Today, even individuals who do not chew the leaves will commonly utilise them in folk medicine or religious ceremonies. Indeed, the overarching effects of cocoa consumption contradict the global anti-coca legislation embodied in the 1961 United Nations Single Convention on Narcotic Drugs. This legislation dates back to the 1950 UN Commission of Enquiry on the Coca Leaf, written at the high point of historical anti-coca fervour and founded upon biased and racist observational reports. 

Today, cocoa leaf is still revered for its medicinal, nutritional and ceremonial uses by over five million South Americans, but it is also a political symbol of indigenous resistance to Western hegemony and a factor in the formal and informal economies of Bolivia, Peru, Colombia and beyond.
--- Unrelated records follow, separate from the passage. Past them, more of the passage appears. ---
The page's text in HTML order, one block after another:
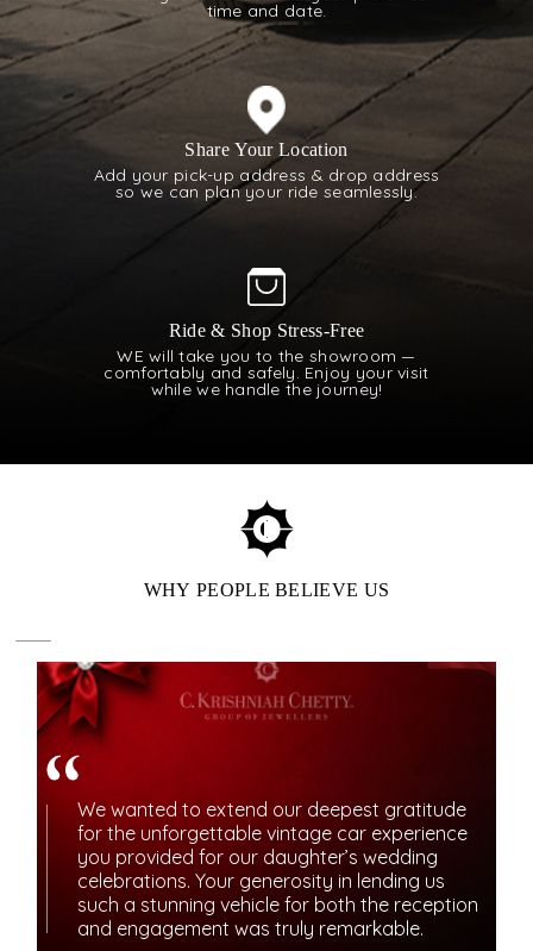
time and date.
Share Your Location
Add your pick-up address & drop address
so we can plan your ride seamlessly.
Ride & Shop Stress-Free
WE will take you to the showroom —
comfortably and safely. Enjoy your visit
while we handle the journey!
WHY PEOPLE BELIEVE US
We wanted to extend our deepest gratitude
for the unforgettable vintage car experience
you provided for our daughter’s wedding
celebrations. Your generosity in lending us
such a stunning vehicle for both the reception
and engagement was truly remarkable.
ENJOY OUR LOYALTY
REWARDS BENEFITS

While some culture groups maintain the ancient traditions that honor the sacred leaf and connections with their ancestors, others, under the spell of cocaine capitalism, unceremoniously dump the leaves into pits of toxic chemicals to extract its particularly lucrative alkaloid. Meanwhile the majority of cocoa leaf users are engrossed in their daily livelihoods and cultural practices as the global complexities and contradictions surrounding this tenacious plant continue to unfold.  In the spirit of previous important efforts to represent the state of current knowledge on cocoa leaf  (Leons and Sanabria 1997, Pacini and Franquemont 1986).

 

1.1   AIM OF THE STUDIES

The aim of this study is to evaluate the concentration of chemical elements in cocoa leave and its teas prepared by decoction, to better understand its nutrient value and toxicity with respect to the recommended daily intake.

1.2   OBJECTIVES OF THE STUDIES

To determine the level of chemical elements in cocoa leave using AAS and XRF.

To determine the level of chemical elements in filtrate of the decoction of cocoa leave.

To determine the level of chemical elements in residue of the decoction of cocoa leave

To determine the level of chemical element in dry sample of cocoa leave.